From the destruction of Thebes by Alexander in 335 B.C., to the Lamian War after his death, the policy of Athens neither was nor could be conducted by Demosthenes. But condemned as he was to comparative inefficacy, he yet rendered material service to Athens, in the Harpalian affair of 324 B.C. If, instead of opposing the alliance of the city with Harpalus, he had supported it as warmly as Hyperides, the exaggerated promises of the exile might probably have prevailed, and war would have been declared against Alexander. The Lamian War was not of his original suggestion, since he was in exile at its commencement. But he threw himself into it with unreserved ardour, and was greatly instrumental in procuring the large number of adhesions with it obtained from so many Grecian states. In spite of its disastrous result, it was, like the battle of Chæronea, a glorious effort for the recovery of Grecian liberty, undertaken under circumstances which promised a fair chance of success. There was no excessive rashness in calculating on distractions in the empire left by Alexander; on mutual hostility among the principal officers and on the probability of having only to make head against Antipater and Macedonia, with little or no reinforcement from Asia. Disastrous as the enterprise ultimately proved, yet the risk was one fairly worth incurring, with so noble an object at stake; and could the war have been protracted another year, its termination would probably have been very different. We shall see this presently when we come to follow Asiatic events. After a catastrophe so ruinous, extinguishing free speech in Greece, and dispersing the Athenian demos to distant lands, Demosthenes himself could hardly have desired, at the age of sixty-two, to prolong his existence as a fugitive beyond sea.

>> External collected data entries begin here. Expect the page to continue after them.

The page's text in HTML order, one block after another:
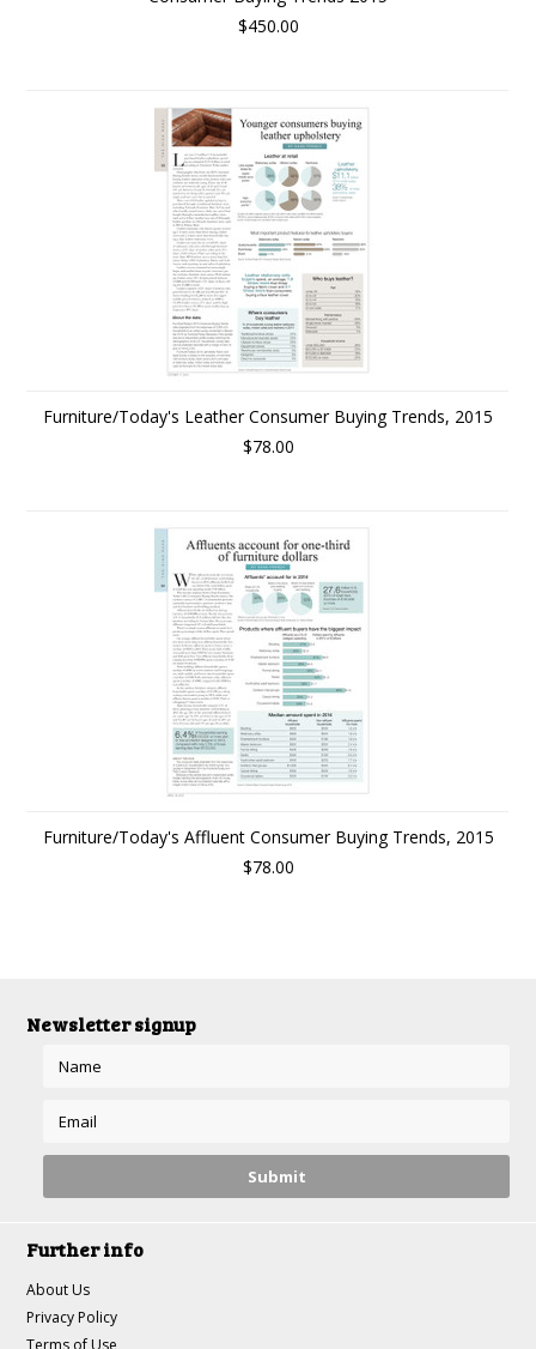
$450.00
Furniture/Today's Leather Consumer Buying Trends, 2015
$78.00
Furniture/Today's Affluent Consumer Buying Trends, 2015
$78.00
Newsletter signup
Further info
About Us
Privacy Policy
Terms of Use

Of the speeches which he composed for private litigants, occasionally also for himself, before the dicastery, and of the numerous stimulating and admonitory harangues on the public affairs of the moment, which he had addressed to his assembled countrymen, a few remain for the admiration of posterity. These harangues serve to us, not only as evidence of his unrivalled excellence as an orator, but as one of the chief sources from which we are enabled to appreciate the last phase of free Grecian life, as an acting and working reality.
ANTIPATER IN GREECE
[322-319 B.C.]
The death of Demosthenes, with its tragical circumstances, is on the whole less melancholy than the prolonged life of Phocion, as agent of Macedonian supremacy in a city half depopulated, where he had been born a free citizen, and which he had so long helped to administer as a free community. The dishonour of Phocion’s position must have been aggravated by the distress in Athens, arising both out of the violent deportation of one-half of its free citizens, and out of the compulsory return of the Athenian settlers from Samos—which island was now taken from Athens, after she had occupied it forty-three years, and restored to the Samian people and to their recalled exiles, by a rescript of Perdiccas in the name of Arrhidæus. Occupying this obnoxious elevation, Phocion exercised authority with his usual probity and mildness. Exerting himself to guard the citizens from being annoyed by disorders on the part of the garrison of Munychia, he kept up friendly intercourse with its commander Menyllus, though refusing all presents both from him and from Antipater.